For me, it has meant a lot to how I interact with my son, Ethan. My gut reaction is to assume that if he isn't behaving the same way I expect that he isn't "getting it" - frankly, my gut reaction is to give him about as much credit as I might give a dog. I have to fight this gut reaction, though, and force myself to act as if he "gets it" just as much as all the other kids. It is so difficult, because all the cues for getting it (looking in the eye, acknowledging with the correct verbal response, etc. - its hard to describe the gap) are missing and are replaced with every indication that the kid is just somewhere else. But still, I pretend I am not seeing it and talk to him like I would talk to a kid that isn't acting autistic.

What I find is that he actually does get it. As far as I can tell, he gets things on a level consistent with other kids his age - he just has all these autistic issues that get in the way. I can say something to him like "Ethan, go find the remote control" and he will go around the house looking for the remote control. If I ask him "Ethan, where is the remote control", however, I will get a nonsense response like "Ethan not remote control"... if I get a response at all.

He even makes jokes. Almost all our conversations are scripted. For example, he might ask "Daddy, do you want to eat an apple?", and then "Daddy, do you want to eat waffle?" and then back to apple, and then waffle. He does this because he has the script for it memorized - these are not extemporaneously composed sentences. But then, in the middle of it, he looks at me and said "Daddy, do you want to eat Chewbacca?", and he gets this big snarky grin on his face and starts laughing his ass off.

So, now, pretend I had never suppressed my gut instinct. Suppose I never commited to communicating with him like he knows what I am saying. Suppose that his therapists never believed that he was capable of this level of understanding.

When he was younger, he made zero eye contact. He wouldn't turn his head if you called his name. If he wanted something, he would grab your hand, and put it on the thing he wanted - he saw you, and your hand, as a tool - not as a human being. We had to put weeks and weeks of training in to teach him to say "Daddy, I want ". It was incredibly difficult.

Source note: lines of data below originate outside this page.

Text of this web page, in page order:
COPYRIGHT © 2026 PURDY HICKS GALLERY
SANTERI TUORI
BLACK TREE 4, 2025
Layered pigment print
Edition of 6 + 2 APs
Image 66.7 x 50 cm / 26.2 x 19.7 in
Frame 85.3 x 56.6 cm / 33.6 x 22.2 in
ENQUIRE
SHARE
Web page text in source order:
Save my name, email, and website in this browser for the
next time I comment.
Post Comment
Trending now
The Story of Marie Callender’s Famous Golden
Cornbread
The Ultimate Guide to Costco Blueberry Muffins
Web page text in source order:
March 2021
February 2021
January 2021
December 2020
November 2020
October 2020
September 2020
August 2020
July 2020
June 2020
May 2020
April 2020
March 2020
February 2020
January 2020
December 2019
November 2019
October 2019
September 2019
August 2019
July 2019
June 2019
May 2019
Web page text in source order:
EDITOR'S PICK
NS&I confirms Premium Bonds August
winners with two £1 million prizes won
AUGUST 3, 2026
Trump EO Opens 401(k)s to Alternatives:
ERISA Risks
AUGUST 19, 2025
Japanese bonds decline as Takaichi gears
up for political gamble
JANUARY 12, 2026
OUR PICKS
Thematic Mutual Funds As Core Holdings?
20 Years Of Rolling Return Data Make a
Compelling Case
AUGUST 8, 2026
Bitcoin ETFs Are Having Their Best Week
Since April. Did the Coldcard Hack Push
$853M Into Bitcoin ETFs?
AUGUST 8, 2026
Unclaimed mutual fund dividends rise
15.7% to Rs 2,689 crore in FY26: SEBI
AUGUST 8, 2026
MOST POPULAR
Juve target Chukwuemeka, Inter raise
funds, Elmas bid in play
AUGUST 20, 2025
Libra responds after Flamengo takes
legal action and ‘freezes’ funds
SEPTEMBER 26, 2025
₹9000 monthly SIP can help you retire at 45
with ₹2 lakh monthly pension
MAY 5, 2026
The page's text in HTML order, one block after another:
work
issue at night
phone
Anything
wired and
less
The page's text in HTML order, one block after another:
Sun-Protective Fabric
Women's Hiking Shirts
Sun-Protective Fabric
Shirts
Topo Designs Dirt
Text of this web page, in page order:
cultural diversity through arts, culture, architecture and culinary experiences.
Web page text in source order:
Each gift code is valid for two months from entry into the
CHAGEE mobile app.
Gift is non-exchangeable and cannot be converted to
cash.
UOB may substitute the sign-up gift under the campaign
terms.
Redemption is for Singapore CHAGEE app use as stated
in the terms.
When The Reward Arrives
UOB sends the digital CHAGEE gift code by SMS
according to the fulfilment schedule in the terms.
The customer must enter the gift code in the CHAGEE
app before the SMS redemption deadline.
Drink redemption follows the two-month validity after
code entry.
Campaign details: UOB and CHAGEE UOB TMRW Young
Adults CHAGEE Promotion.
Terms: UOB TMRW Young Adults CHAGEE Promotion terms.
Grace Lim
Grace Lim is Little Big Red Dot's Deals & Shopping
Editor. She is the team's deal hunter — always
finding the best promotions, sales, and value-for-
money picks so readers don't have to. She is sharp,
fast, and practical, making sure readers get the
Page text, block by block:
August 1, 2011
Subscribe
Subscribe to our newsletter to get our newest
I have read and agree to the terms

The fact is, he would far more easily just sit and play by himself and never interact with another human at all. In lots of ways, it really was easier to treat him like a dog. It would have been so much easier to leave him that way, and just assume that is all there really was with him. That is what society has been doing with autistic people all along. At some point, though, they get too big and too old to just let sit around - their desires and needs get more sophisticated - and they become physically strong enough that their actions can hurt themselves or the people around them. At that point, this person who nobody has learned how to talk to, and that has not been taught how to talk to other people, is put away somewhere. Maybe they are left on the street, maybe they are locked in the basement, maybe they are put in an institution. Society rejects them.

But I realize now that Ethan just needs help. How much help is hard to forsee, but he is a fully intelligent, thinking, feeling individual that is capable of realizing what is going on around him. The possibility exists that the amount of help he needs may someday exceed our capacities as parents (there are gut-wrenching horror stories out there) - but knowing that being autistic, even when the symptoms are very overt and seemingly disabling, does not equate to some sort of below-conscious state has been an important tool in my belt as a parent.

That is the most important way the website and video affected me. Not many things do that to me.

There are other ways I was affected - more mildly. I was impressed, for example, that a person could be so eloquent when they had spent so much of their life unable to talk to other people. Most people I know have a very difficult time writing anything coherently. I was impressed, even more so, by the viewpoints and arguments in the blog postings, all of which were so novel and new to me. It is rare that you get to hear a totally new idea tossed about, and BallastExistenz has plenty of them.